2.3 check plug-in dependency
This dependency check is interesting, mainly based on the parameter plugin. Auto-activation. Some source code is as follows:
/*** @ Param filtered * is the list of plugin filtred * @ Param all * is the list of all plugins found. * @ return list */private list <plugindescriptor> getdependencycheckedplugins (Map <string, plugindescriptor> filtered, Map <string, plugindescriptor> All) {If (filtered = NULL) {return NULL;} Map <string, plugindescriptor> checked = new hashmap <string, plugindescriptor> (); // traverses all filtered plug-ins for (plugindescriptor Plugin: filtered. values () {try {// Save the dependent plug-in descriptor checked of the current plug-in. putall (getplugincheckeddependencies (plugin, all); // Save the current plugin descriptor checked. put (plugin. getpluginid (), plugin);} catch (missingdependencyexception MDE) {// log exception and ignore plugin log. warn (MDE. getmessage ();} catch (circulardependencyexception CDE) {// simply ignore this plugin log. warn (CDE. getmessage () ;}return new arraylist <plugindescriptor> (checked. values ());}
3. Plug-In call Process
The agent calling process is divided into the following steps:
- Obtain the corresponding extension point object from the plug-in repository based on the extension point id.

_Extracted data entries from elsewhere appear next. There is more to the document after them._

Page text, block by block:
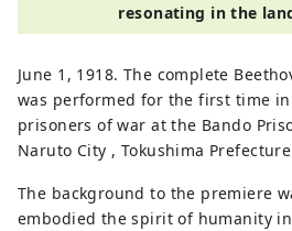
resonating in the
June 1, 1918. The complete
was performed for the first time in
prisoners of war at the Bando
Naruto City , Tokushima
The background to the premiere
embodied the spirit of humanity
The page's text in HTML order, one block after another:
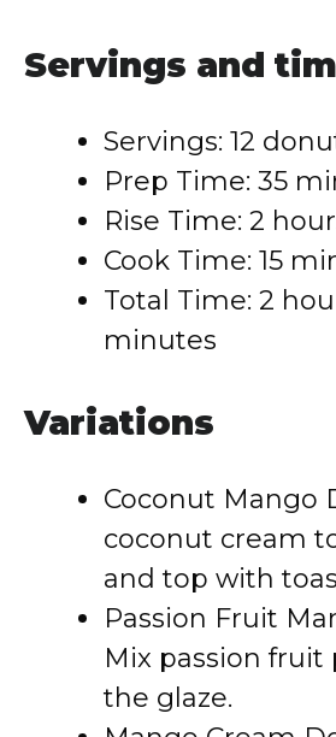
Servings and
Servings: 12
Prep Time: 35
Rise Time: 2
Cook Time: 15
Total Time: 2
minutes
Variations
Coconut Mango
coconut cream
and top with
Passion Fruit
Mix passion fruit
the glaze.
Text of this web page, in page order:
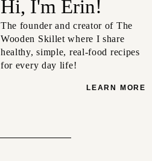
Hi, I'm Erin!
The founder and creator of The
Wooden Skillet where I share
healthy, simple, real-food recipes
for every day life!
LEARN MORE
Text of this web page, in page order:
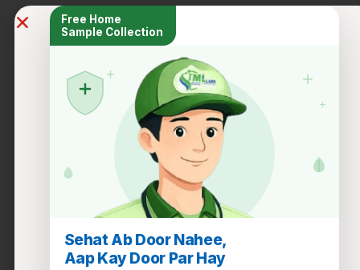
Free Home
Sample Collection
+
+
+
Sehat Ab Door Nahee,
Aap Kay Door Par Hay
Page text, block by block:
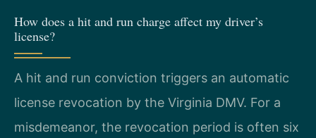
How does a hit and run charge affect my driver’s
license?
A hit and run conviction triggers an automatic
license revocation by the Virginia DMV. For a
misdemeanor, the revocation period is often six
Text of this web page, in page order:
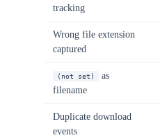
tracking
Wrong file extension
captured
(not set)
as
filename
Duplicate download
events
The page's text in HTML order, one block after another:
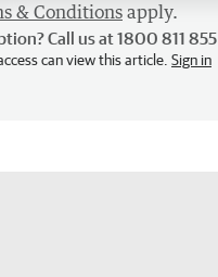
& Conditions apply.
Call us at 1800 811 855
can view this article. Sign in
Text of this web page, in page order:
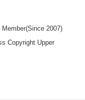
2007)
Copyright Upper
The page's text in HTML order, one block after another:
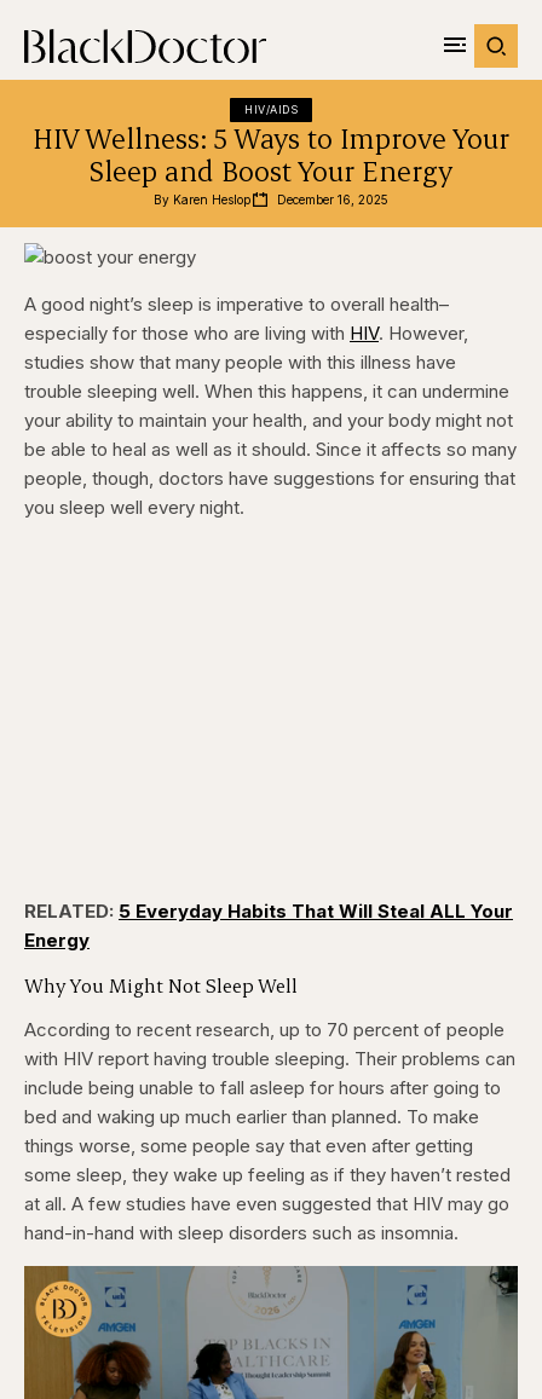
HIV/AIDS
HIV Wellness: 5 Ways to Improve Your
Sleep and Boost Your Energy
By Karen Heslop December 16, 2025
A good night’s sleep is imperative to overall health–
especially for those who are living with HIV. However,
studies show that many people with this illness have
trouble sleeping well. When this happens, it can undermine
your ability to maintain your health, and your body might not
be able to heal as well as it should. Since it affects so many
people, though, doctors have suggestions for ensuring that
you sleep well every night.
RELATED: 5 Everyday Habits That Will Steal ALL Your
Energy
Why You Might Not Sleep Well
According to recent research, up to 70 percent of people
with HIV report having trouble sleeping. Their problems can
include being unable to fall asleep for hours after going to
bed and waking up much earlier than planned. To make
things worse, some people say that even after getting
some sleep, they wake up feeling as if they haven’t rested
at all. A few studies have even suggested that HIV may go
hand-in-hand with sleep disorders such as insomnia.

- Get the corresponding extension set based on the extension Point Object
- Traverses the extension set and instance the corresponding extension from the extension object. The instantiated filter is to call pluginclassloader.
The following code generates the urlfilter plug-in:
(1) ExtensionPoint point = PluginRepository.get(conf).getExtensionPoint(URLFilter.X_POINT_ID); if (point == null) throw new RuntimeException(URLFilter.X_POINT_ID + " not found."); (2) Extension[] extensions = point.getExtensions(); Map<String, URLFilter> filterMap = new HashMap<String, URLFilter>(); for (int i = 0; i < extensions.length; i++) { Extension extension = extensions[i]; (3) URLFilter filter = (URLFilter) extension.getExtensionInstance(); if (!filterMap.containsKey(filter.getClass().getName())) { filterMap.put(filter.getClass().getName(), filter); } }4. Summary
The plug-in mechanism of nutch is still classic. The above is just a simple analysis, and more practices are required for in-depth understanding.